Beitrag von Rose am Sa 09 Jan 2010, 12:45

Hi Ihr beiden Very Happy

@ Jenny
Schön das dir der Teil gefällt

Mit Marabella habe ich richtig Mitleid bekommen, es ist furchtbar wenn man einen Fehler beichten muss. Aber die Reaktion des Vaters hat mir gut gefallen, erst ermahnende Worte, und dann der Trost.
Ich glaube das brauchte Marabella in dieser Situation auch. ^^

Ja ich habe ihren Vater extra so was sagen lassen^^

Was die Bande angeht, deren Verhalten finde ich voll mies.
Ist denn ein Überfall nicht genug? Müssen da noch weitere Dörfer dran glauben? Aber dennoch finde ich das verhalten nachvollziehbar. Sie hatten einmal Erfolg also wollen sie immer mehr. Von daher kann ich deren Gedanken nachvollziehen.


Ja aber so ist das nun mal eine Diebesband ist nicht zimperlich Shocked

Mich interesiert ja nach wie vor weshalb Laurin nach Marabella sucht...und was sein Geheimniss ist.

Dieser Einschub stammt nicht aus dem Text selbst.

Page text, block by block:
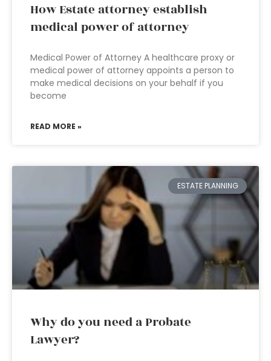
How Estate attorney establish
medical power of attorney
Medical Power of Attorney A healthcare proxy or
medical power of attorney appoints a person to
make medical decisions on your behalf if you
become
READ MORE »
ESTATE PLANNING
Why do you need a Probate
Lawyer?
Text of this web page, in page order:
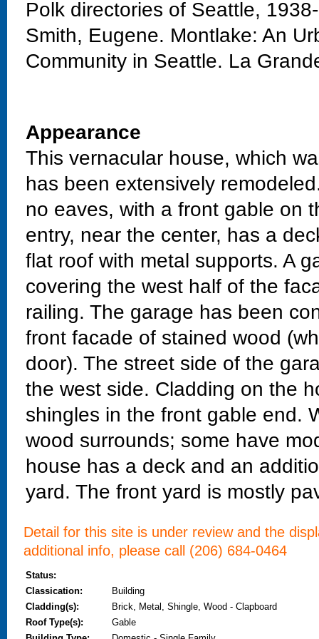
Polk directories of Seattle,
Smith, Eugene. Montlake: An
Community in Seattle. La
Appearance
This vernacular house, which
has been extensively
no eaves, with a front gable on
entry, near the center, has a
flat roof with metal supports. A
covering the west half of the
railing. The garage has been
front facade of stained wood
door). The street side of the
the west side. Cladding on the
shingles in the front gable end.
wood surrounds; some have
house has a deck and an
yard. The front yard is mostly
Detail for this site is under review and the
additional info, please call (206) 684-0464
Status:
Classication:
Building
Cladding(s):
Brick, Metal, Shingle, Wood - Clapboard
Roof Type(s):
Gable
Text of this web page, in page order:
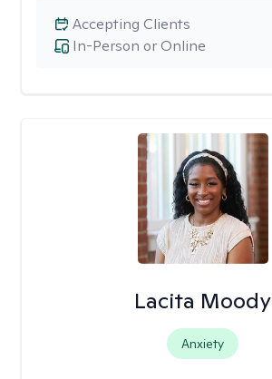
In-Person or Online
Accepting Clients
Lacita Moody
Anxiety
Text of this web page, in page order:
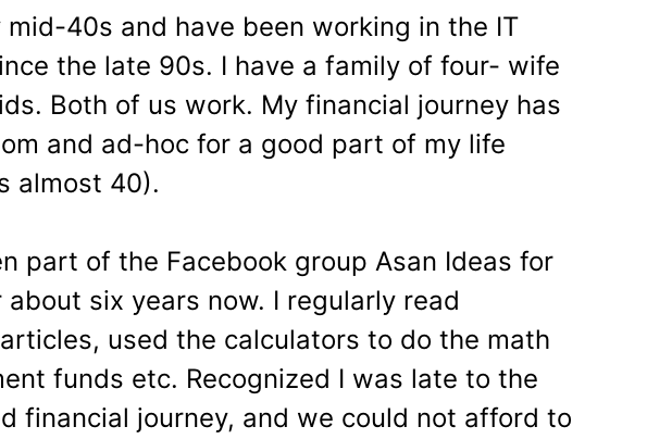
mid-40s and have been working in the IT
the late 90s. I have a family of four- wife
Both of us work. My financial journey has
and ad-hoc for a good part of my life
almost 40).
part of the Facebook group Asan Ideas for
about six years now. I regularly read
used the calculators to do the math
funds etc. Recognized I was late to the
financial journey, and we could not afford to
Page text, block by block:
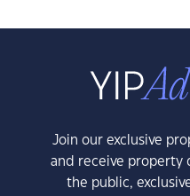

Lass dich überraschen XD Das erkläre ich alles noch:D

Trotzdem hat mir der neue Teil sehr gut gefallen und ich freu mich schon sehr auf die Fortsetzung. ^^


Danke ^^ Bald geht es weiter.

@ Angie

So, nun zu dir Rose.
Ein wirklich schön geschriebener Teil! Smile
Hat mir gut gefallen. Dein Schreibstil wird immer besser!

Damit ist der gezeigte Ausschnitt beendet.